PURPOSE:
Artificial intelligence (AI) offers considerable promise for retinopathy of prematurity (ROP) screening and diagnosis. The development of deep-learning algorithms to detect the presence of disease may contribute to sufficient screening, early detection, and timely treatment for this preventable blinding disease. This review aimed to systematically examine the literature in AI algorithms in detecting ROP. Specifically, we focused on the performance of deep-learning algorithms through sensitivity, specificity, and area under the receiver operating curve (AUROC) for both the detection and grade of ROP.
METHODS:
We searched Medline OVID, PubMed, Web of Science, and Embase for studies published from January 1, 2012, to September 20, 2021. Studies evaluating the diagnostic performance of deep-learning models based on retinal fundus images with expert ophthalmologists' judgment as reference standard were included.
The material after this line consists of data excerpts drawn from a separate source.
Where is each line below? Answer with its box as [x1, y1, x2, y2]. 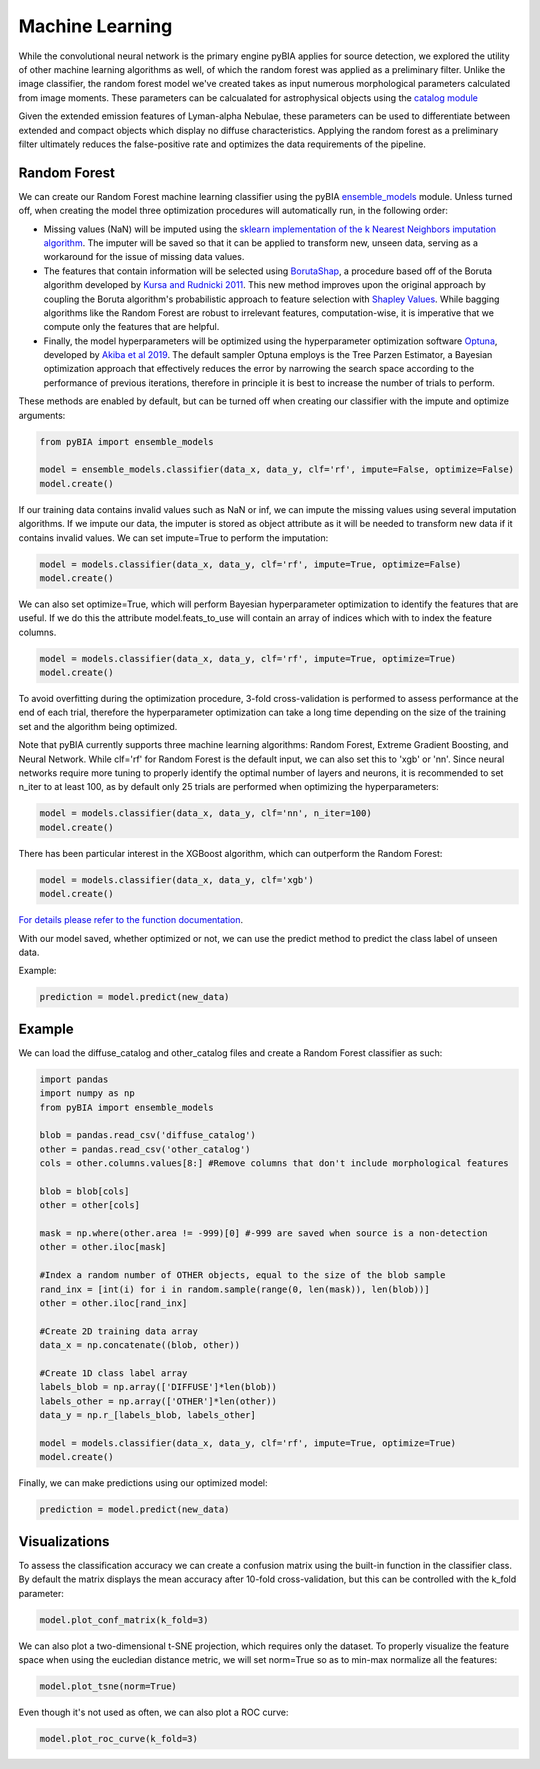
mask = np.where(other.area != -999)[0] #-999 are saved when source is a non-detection [39, 1228, 489, 1239]
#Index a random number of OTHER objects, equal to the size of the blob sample [39, 1270, 446, 1281]
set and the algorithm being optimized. [18, 720, 178, 732]
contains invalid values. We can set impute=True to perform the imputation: [18, 531, 329, 544]
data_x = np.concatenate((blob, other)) [39, 1340, 240, 1351]
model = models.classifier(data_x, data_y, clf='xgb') [39, 874, 314, 885]
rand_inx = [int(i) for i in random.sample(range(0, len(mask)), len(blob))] [39, 1283, 430, 1295]
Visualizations [18, 1533, 110, 1550]
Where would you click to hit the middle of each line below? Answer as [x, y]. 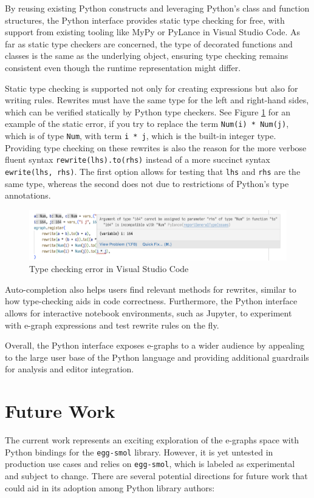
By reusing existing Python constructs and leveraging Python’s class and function [157, 8]
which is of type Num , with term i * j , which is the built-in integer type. [141, 135]
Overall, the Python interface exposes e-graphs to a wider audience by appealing [155, 345]
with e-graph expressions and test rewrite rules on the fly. [112, 325]
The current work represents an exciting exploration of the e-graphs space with [152, 440]
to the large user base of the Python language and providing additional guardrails [157, 357]
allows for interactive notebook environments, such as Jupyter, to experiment [148, 313]
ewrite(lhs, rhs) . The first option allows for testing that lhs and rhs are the [153, 171]
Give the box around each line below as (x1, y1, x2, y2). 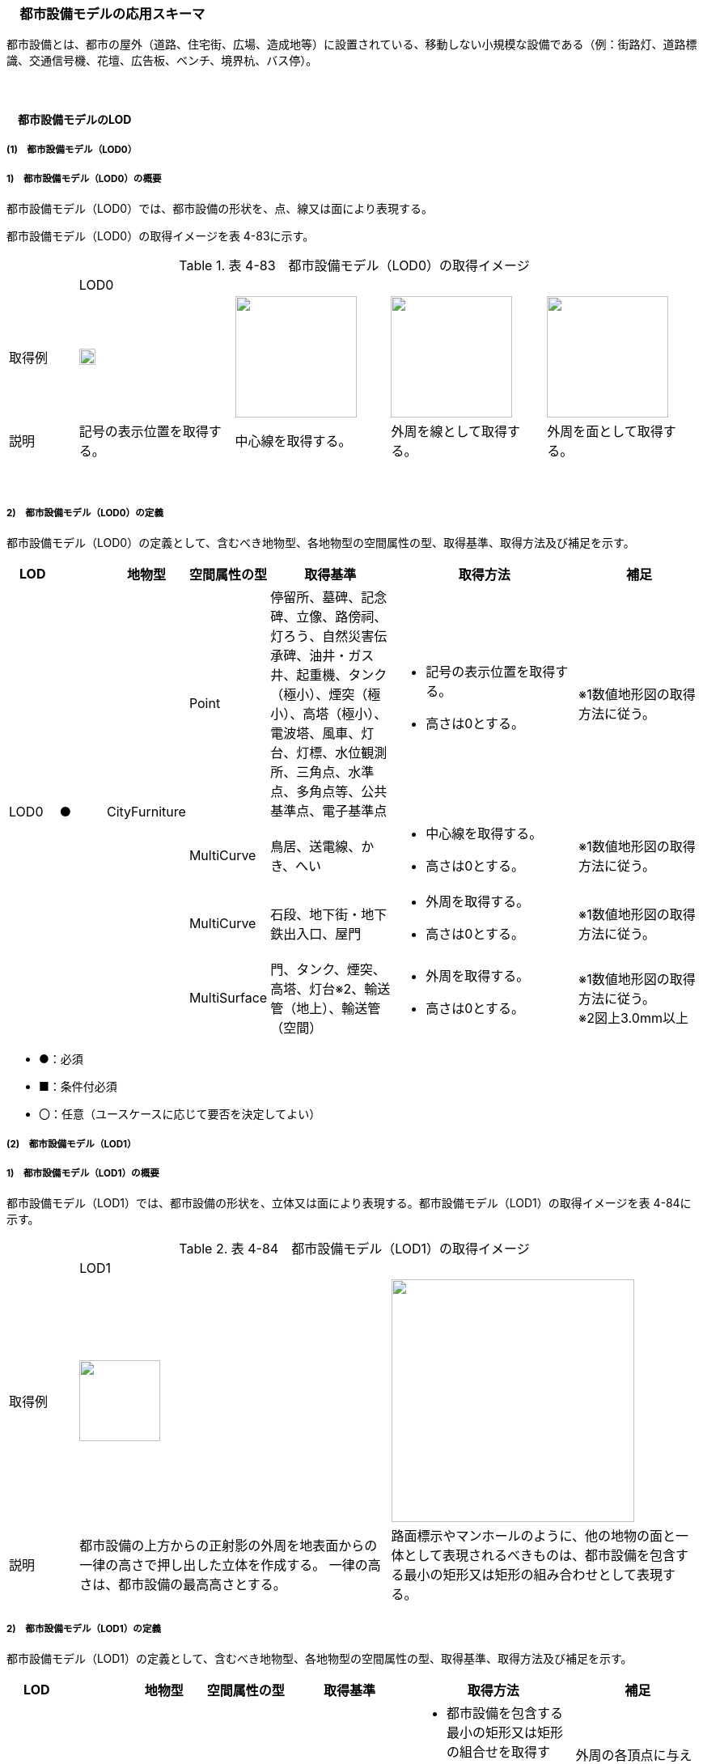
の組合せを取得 (446, 1743, 537, 1760)
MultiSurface (188, 989, 268, 1006)
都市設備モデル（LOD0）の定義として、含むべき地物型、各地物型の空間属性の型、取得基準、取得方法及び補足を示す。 (6, 535, 635, 549)
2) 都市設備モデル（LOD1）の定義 (6, 1622, 162, 1635)
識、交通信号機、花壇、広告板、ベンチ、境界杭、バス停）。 (6, 53, 318, 68)
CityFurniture (106, 803, 186, 820)
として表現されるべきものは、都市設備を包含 (404, 1547, 676, 1564)
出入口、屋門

Studies which did not investigate the presence or absence of disease were excluded. Risk of bias was assessed using the QUADAS-2 tool.
RESULTS:
Twelve studies out of the 175 studies identified were included. Five studies measured the performance of detecting the presence of ROP and seven studies determined the presence of plus disease. The average AUROC out of 11 studies was 0.98. The average sensitivity and specificity for detecting ROP was 95.72% and 98.15%, respectively, and for detecting plus disease was 91.13% and 95.92%, respectively.
CONCLUSION:
The diagnostic performance of deep-learning algorithms in published studies was high. Few studies presented externally validated results or compared performance to expert human graders. Large scale prospective validation alongside robust study design could improve future studies.